Труп был накрыт чистым коричневым одеялом, а поверх него пластиковой пленкой, так что толпа могла лицезреть лишь силуэт тела жертвы. Сантомассимо знал, что Нэнси в момент смерти была обнажена. Знай об этом те, кто сейчас собрался на улице, это еще больше подогрело бы их интерес. Труп Нэнси погрузили в машину,
Бульвар был освещен множеством огней — фарами, мигалками патрульных машин, витринами магазинов, прожекторами подсветки отеля, установленными под каучуковыми деревьями. Яркое сияние исходило также изнутри стеклянного холла «Виндзор-Ридженси», на каждом этаже которого копошились человеческие фигурки. Неожиданно прямо в лицо Сантомассимо ударил пучок голубовато-белого света.
Толстяк Стив Сафран проталкивал оператора сквозь толпу поближе к полицейским.
— Как насчет заявления, лейтенант? — выкрикнул он.
— Да пошел… — Сантомассимо осекся, увидев, что камера включена. — Мне нечего сказать на данный момент.
Оператор был похож на живую треногу: торс ушел назад, а ноги неестественно выдвинулись вперед. Его можно было бы обвинить в нарушении правил приличия, если бы не камера на плече и глаз, прикованный к видоискателю.
Сафран подтолкнул оператора еще ближе. Микрофон камеры нацелился прямо на рот Сантомассимо. Сафран улыбался. Он напоминал собаку, унюхавшую кость.
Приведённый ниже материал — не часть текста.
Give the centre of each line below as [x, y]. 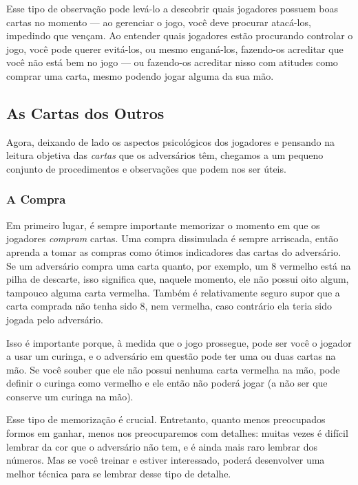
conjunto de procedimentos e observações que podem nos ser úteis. [146, 168]
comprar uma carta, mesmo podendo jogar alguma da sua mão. [140, 75]
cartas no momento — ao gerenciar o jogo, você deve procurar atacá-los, [159, 22]
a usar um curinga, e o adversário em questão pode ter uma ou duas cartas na [171, 356]
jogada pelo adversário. [55, 319]
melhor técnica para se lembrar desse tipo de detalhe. [119, 473]
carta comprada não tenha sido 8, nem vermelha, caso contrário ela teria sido [169, 306]
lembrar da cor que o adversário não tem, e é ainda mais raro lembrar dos [162, 446]
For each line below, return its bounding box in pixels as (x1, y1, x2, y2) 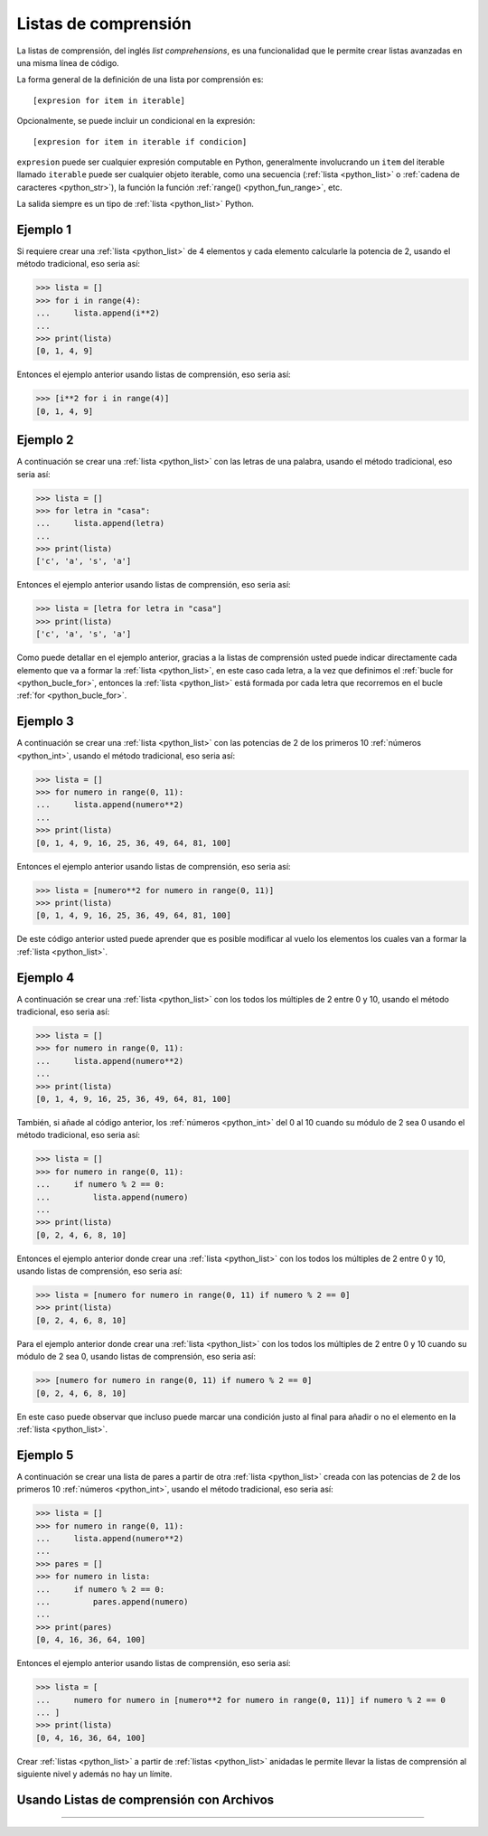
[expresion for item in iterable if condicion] (33, 137, 248, 146)
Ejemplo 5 (16, 1447, 74, 1463)
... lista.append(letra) (35, 518, 165, 529)
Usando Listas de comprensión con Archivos (16, 1792, 275, 1807)
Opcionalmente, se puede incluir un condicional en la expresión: (16, 116, 256, 127)
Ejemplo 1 (16, 221, 71, 237)
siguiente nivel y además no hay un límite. (16, 1768, 173, 1780)
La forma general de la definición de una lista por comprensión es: (16, 74, 264, 85)
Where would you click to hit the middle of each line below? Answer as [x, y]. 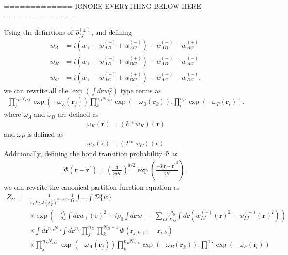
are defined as [78, 114]
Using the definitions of [39, 32]
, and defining [111, 32]
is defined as [45, 134]
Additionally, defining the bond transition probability [83, 153]
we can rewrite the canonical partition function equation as [92, 186]
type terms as [141, 90]
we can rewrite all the [36, 90]

— Вы вне пределов вашей юрисдикции, лейтенант, — выкрикнул Сафран.
— Да.
— Вы помогаете центральному участку? Лейтенанту Хиршу?
— Можно и так сказать.
— Вы берете это дело себе?
— Дело находится в стадии передачи.
Сантомассимо чувствовал себя неловко перед направленным на него объективом камеры. Толпа также сосредоточила свое внимание на его скромной персоне. Теперь он вызывал у зевак почти такой же интерес, как и труп Нэнси.
— Говорят, между убийством в «Виндзор-Ридженси» и на пляже в Палисейдс есть связь, — не унимался Сафран.
— Я не комментирую слухи.
— Только не пытайтесь нас убедить, лейтенант, что вы приехали полюбоваться садом на крыше отеля.
— Извините, я больше не могу отвечать на ваши вопросы.
— Лейтенант Сантомассимо…
— Я сожалею.
Сантомассимо протиснулся между Сафраном и оператором, Бронте проследовал за ним. Лейтенант ощутил на затылке тепло, исходившее от юпитеров, и отчетливо услышал, как Сафран описывает жестокое убийство в номере 1207, напоминающее казнь на электрическом стуле. Он глянул на часы. У Сафрана оставалось достаточно времени, чтобы смонтировать сюжет к 11-часовому выпуску новостей.
Толпа расступалась, давая дорогу Сантомассимо, но он чувствовал, как в нем закипает ярость при виде людей, беспечно жующих батончики «Марс» и «Сникерс» и бросающих обертки в канаву, словно они только что вышли с киносеанса. Кое-кто посасывал колу через соломинку, одновременно пытаясь заглянуть в окно «скорой». Сантомассимо даже показалось, что кто-то держит в руке пакет с попкорном.
Рабочий день в участке Палисейдс давно закончился. Сам участок располагался на углу бульваров Сепульведа и Санта-Моника, в двух кварталах к западу от шоссе Сан-Диего и в трех милях от скалистых утесов и спуска к пляжу. В бледно-желтой дымке смога смутно вырисовывались силуэты эвкалиптов, и создавалось странное впечатление, будто это лунный пейзаж.